The body was already on the table. Jones was annoyed that the clothes had been removed. Someone had washed the corpse, which made Jones doubly-angry. How many times had he told them that the deceased was not to be touched save by himself. To have the clothes removed was to take away possibly vital evidence. To clean the body was to wash away more evidence. Even though this one had been in the ground for a week, he would still have liked to have met the man in his original condition. Preferably still in the coffin.
This was not morbid fascination on the part of Jones. Rather, it was typical of the methodical and meticulous way he approached his work. He did not pretend to enjoy his work for the police, and would have been happy to go home after finishing his general practice. But he suffered from a sense of duty, and he was very aware that if he did not help out when necessary then in all probability no one would.
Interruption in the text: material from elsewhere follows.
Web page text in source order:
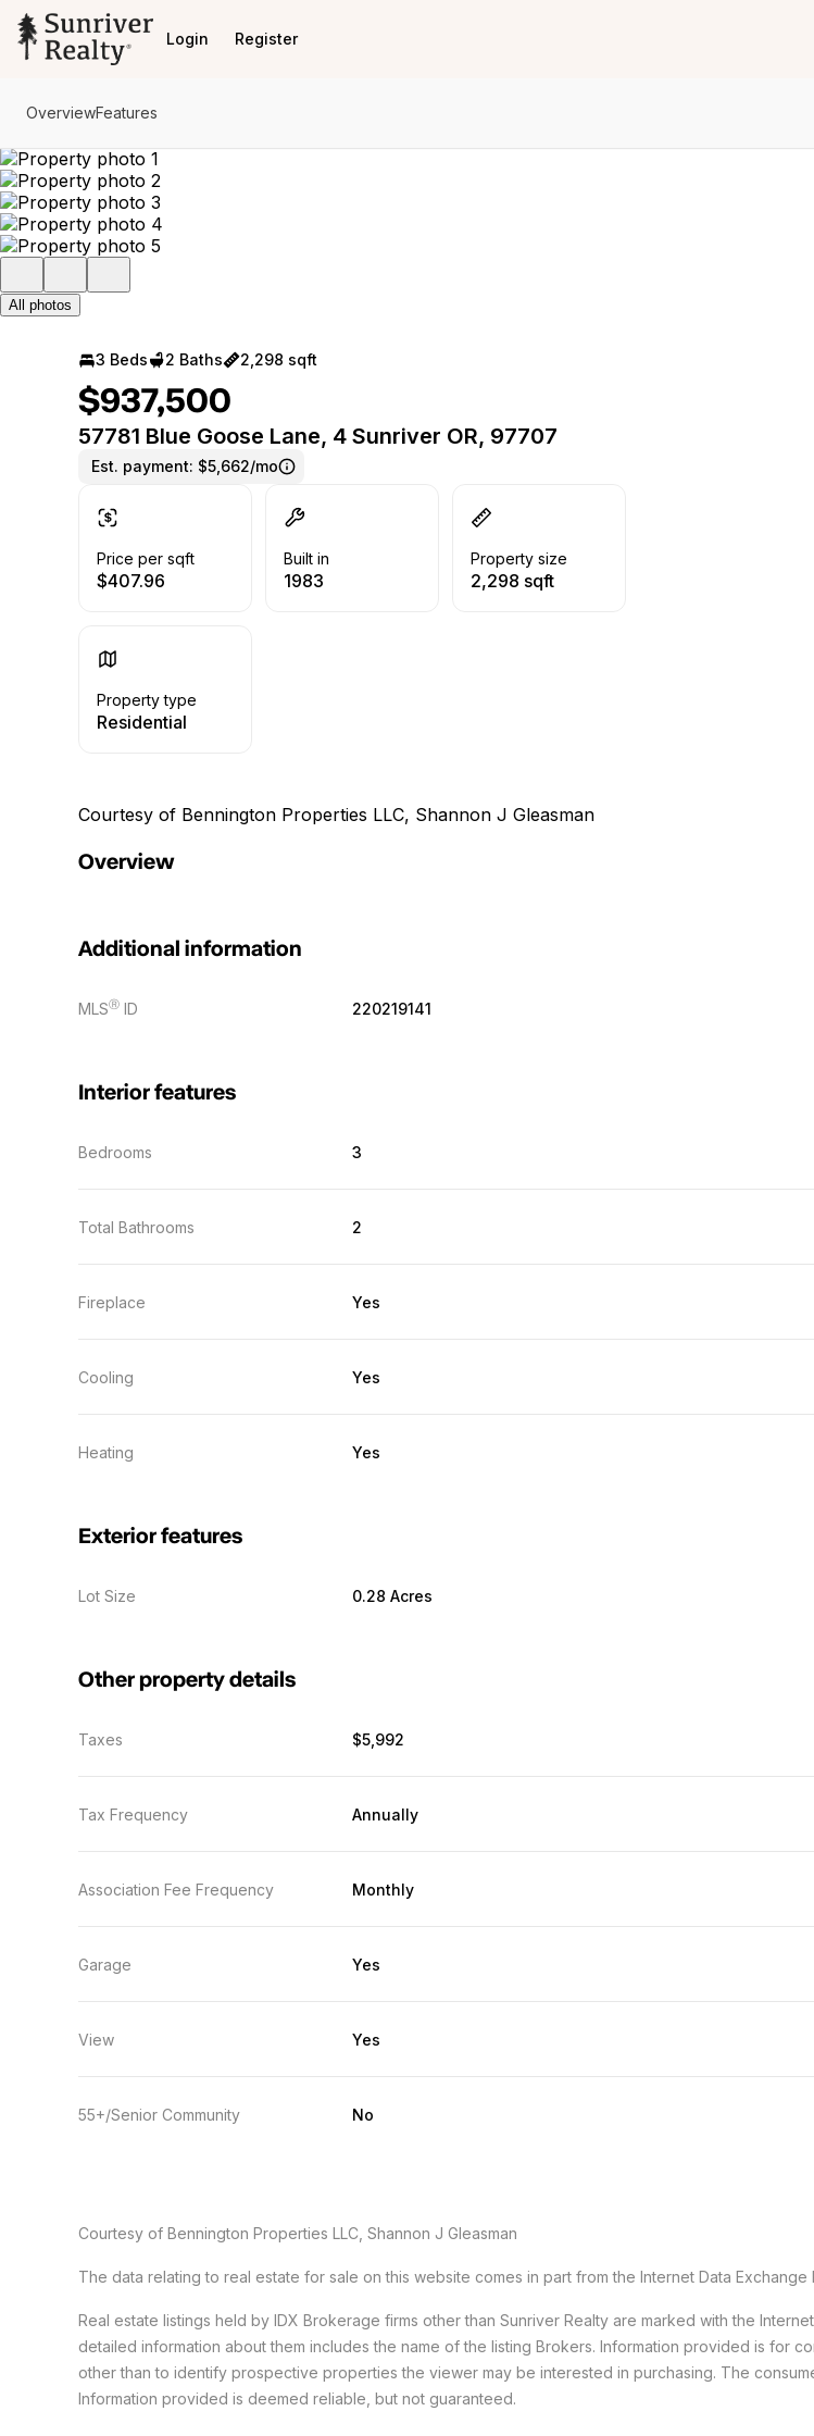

The least he could expect, then, was that the body he was due to examine should not be tampered with. That this one had been was obvious from the moment he started his examination. He double-checked the notes he had been given, but there was no mention of a previous autopsy. Perhaps the notes were wrong — certainly surgery had been performed after death.
But, Jones thought, it would take a physician more dedicated and conscientious than himself to open up a cadaver and then sew it back together so carefully. And the places where incisions had been made — there was no sense to it at all. Jones stepped back from the table and surveyed the body of Albert Wilkes. The scars were obvious to anyone with any training. They seemed to run the length of the limbs. There was evidence of incisions in the chest and even under the receding hairline. When he rolled the body on to its side he could see at once that the pattern of scars was repeated on the back of the corpse. But why? For what purpose?
Frowning and no longer tired or aware of the lateness of the hour, Jones set to work. Within minutes he was more puzzled than ever. After an hour he again stepped back from the table. He wiped his brow with his forearm. On the table beside the body was a long bone he had removed from the left leg. The flesh and skin that had surrounded it hung in loose flaps on the table. Jones just stared at it.
It did not take long for him to come to his decision. He opened the door of the small mortuary and called for the police constable who was posted to keep him company and lock up when he left.
‘You all done, sir?’ the constable asked hopefully. His hope visibly faded as he caught sight of Jones’s expression. ‘What is it, Doctor Jones?’